DATASET CONTENT:
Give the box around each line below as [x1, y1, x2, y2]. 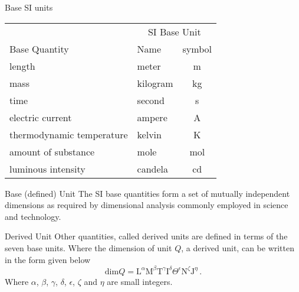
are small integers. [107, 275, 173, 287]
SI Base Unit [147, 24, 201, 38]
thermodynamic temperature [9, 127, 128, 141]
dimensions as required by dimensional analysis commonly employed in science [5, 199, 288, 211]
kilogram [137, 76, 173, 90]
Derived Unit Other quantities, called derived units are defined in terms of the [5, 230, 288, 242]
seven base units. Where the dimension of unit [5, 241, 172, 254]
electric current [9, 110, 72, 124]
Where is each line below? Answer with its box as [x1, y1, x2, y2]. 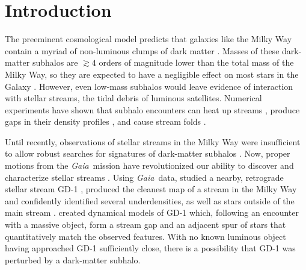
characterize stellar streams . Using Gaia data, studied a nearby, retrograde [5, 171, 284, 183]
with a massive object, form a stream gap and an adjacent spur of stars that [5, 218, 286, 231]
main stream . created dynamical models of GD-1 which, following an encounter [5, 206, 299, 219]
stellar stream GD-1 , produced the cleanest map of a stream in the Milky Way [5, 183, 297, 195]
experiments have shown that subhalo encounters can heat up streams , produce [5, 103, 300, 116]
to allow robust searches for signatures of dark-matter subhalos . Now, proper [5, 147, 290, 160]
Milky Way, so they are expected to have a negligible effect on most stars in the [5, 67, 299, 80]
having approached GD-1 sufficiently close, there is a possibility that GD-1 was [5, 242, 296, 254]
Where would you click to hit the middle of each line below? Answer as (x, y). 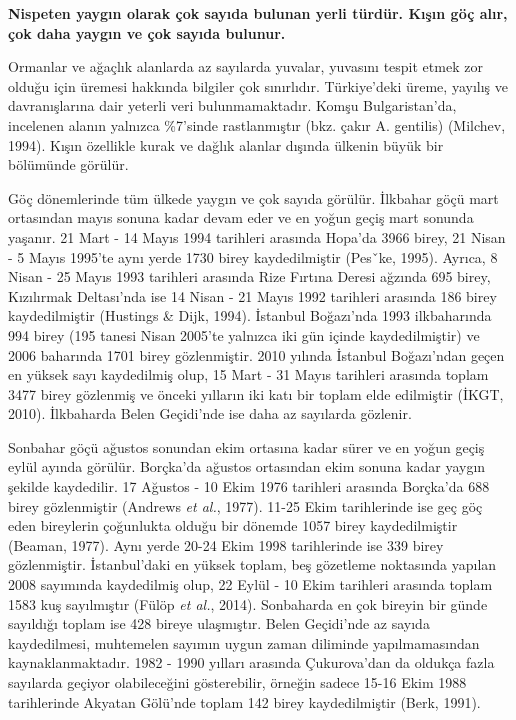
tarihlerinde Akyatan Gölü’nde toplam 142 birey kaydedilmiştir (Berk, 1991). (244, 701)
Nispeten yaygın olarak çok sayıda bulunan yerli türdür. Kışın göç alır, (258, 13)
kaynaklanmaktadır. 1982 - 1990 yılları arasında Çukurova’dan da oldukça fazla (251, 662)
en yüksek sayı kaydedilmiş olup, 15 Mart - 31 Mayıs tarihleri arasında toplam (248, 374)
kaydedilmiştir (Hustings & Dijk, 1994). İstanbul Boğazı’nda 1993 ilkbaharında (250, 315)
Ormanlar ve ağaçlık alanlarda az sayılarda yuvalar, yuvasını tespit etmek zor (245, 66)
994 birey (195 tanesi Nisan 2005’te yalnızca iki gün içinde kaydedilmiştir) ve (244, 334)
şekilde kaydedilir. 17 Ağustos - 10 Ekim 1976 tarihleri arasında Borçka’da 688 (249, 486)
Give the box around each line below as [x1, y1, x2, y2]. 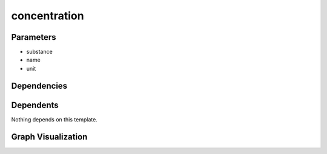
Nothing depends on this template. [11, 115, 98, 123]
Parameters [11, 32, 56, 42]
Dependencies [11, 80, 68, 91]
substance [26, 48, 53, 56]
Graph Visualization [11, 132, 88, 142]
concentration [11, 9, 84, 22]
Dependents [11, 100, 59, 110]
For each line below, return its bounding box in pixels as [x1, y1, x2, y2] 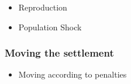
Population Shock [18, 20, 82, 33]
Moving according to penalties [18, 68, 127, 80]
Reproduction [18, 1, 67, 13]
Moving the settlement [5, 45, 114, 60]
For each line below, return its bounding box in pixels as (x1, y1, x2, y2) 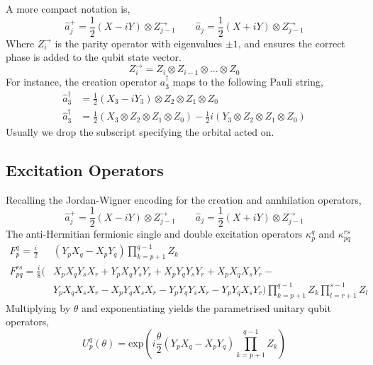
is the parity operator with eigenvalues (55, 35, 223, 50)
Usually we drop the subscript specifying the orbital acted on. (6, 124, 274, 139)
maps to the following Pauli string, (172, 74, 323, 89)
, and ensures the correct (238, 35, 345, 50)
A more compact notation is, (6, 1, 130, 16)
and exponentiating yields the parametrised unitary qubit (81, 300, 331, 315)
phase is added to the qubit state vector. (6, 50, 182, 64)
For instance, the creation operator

WHAT NEEDS TO BE DONE:
Output the entries exactly and keep every picture out of them.

PROBLEM SOLUTION:
Give the box around each line below as [x1, y1, x2, y2]. 
are small integers. [107, 275, 173, 287]
SI Base Unit [147, 24, 201, 38]
thermodynamic temperature [9, 127, 128, 141]
dimensions as required by dimensional analysis commonly employed in science [5, 199, 288, 211]
kilogram [137, 76, 173, 90]
Derived Unit Other quantities, called derived units are defined in terms of the [5, 230, 288, 242]
seven base units. Where the dimension of unit [5, 241, 172, 254]
electric current [9, 110, 72, 124]
Where is each line below? Answer with its box as [x1, y1, x2, y2]. 
characterize stellar streams . Using Gaia data, studied a nearby, retrograde [5, 171, 284, 183]
with a massive object, form a stream gap and an adjacent spur of stars that [5, 218, 286, 231]
main stream . created dynamical models of GD-1 which, following an encounter [5, 206, 299, 219]
stellar stream GD-1 , produced the cleanest map of a stream in the Milky Way [5, 183, 297, 195]
experiments have shown that subhalo encounters can heat up streams , produce [5, 103, 300, 116]
to allow robust searches for signatures of dark-matter subhalos . Now, proper [5, 147, 290, 160]
Milky Way, so they are expected to have a negligible effect on most stars in the [5, 67, 299, 80]
having approached GD-1 sufficiently close, there is a possibility that GD-1 was [5, 242, 296, 254]
Where would you click to hit the middle of each line below? Answer as (x, y). 
tarihlerinde Akyatan Gölü’nde toplam 142 birey kaydedilmiştir (Berk, 1991). (244, 701)
Nispeten yaygın olarak çok sayıda bulunan yerli türdür. Kışın göç alır, (258, 13)
kaynaklanmaktadır. 1982 - 1990 yılları arasında Çukurova’dan da oldukça fazla (251, 662)
en yüksek sayı kaydedilmiş olup, 15 Mart - 31 Mayıs tarihleri arasında toplam (248, 374)
kaydedilmiştir (Hustings & Dijk, 1994). İstanbul Boğazı’nda 1993 ilkbaharında (250, 315)
Ormanlar ve ağaçlık alanlarda az sayılarda yuvalar, yuvasını tespit etmek zor (245, 66)
994 birey (195 tanesi Nisan 2005’te yalnızca iki gün içinde kaydedilmiştir) ve (244, 334)
şekilde kaydedilir. 17 Ağustos - 10 Ekim 1976 tarihleri arasında Borçka’da 688 (249, 486)
Give the box around each line below as [x1, y1, x2, y2]. 
Nothing depends on this template. [11, 115, 98, 123]
Parameters [11, 32, 56, 42]
Dependencies [11, 80, 68, 91]
substance [26, 48, 53, 56]
Graph Visualization [11, 132, 88, 142]
concentration [11, 9, 84, 22]
Dependents [11, 100, 59, 110]
For each line below, return its bounding box in pixels as [x1, y1, x2, y2] 
Population Shock [18, 20, 82, 33]
Moving according to penalties [18, 68, 127, 80]
Reproduction [18, 1, 67, 13]
Moving the settlement [5, 45, 114, 60]
For each line below, return its bounding box in pixels as (x1, y1, x2, y2) 
is the parity operator with eigenvalues (55, 35, 223, 50)
Usually we drop the subscript specifying the orbital acted on. (6, 124, 274, 139)
maps to the following Pauli string, (172, 74, 323, 89)
, and ensures the correct (238, 35, 345, 50)
A more compact notation is, (6, 1, 130, 16)
and exponentiating yields the parametrised unitary qubit (81, 300, 331, 315)
phase is added to the qubit state vector. (6, 50, 182, 64)
For instance, the creation operator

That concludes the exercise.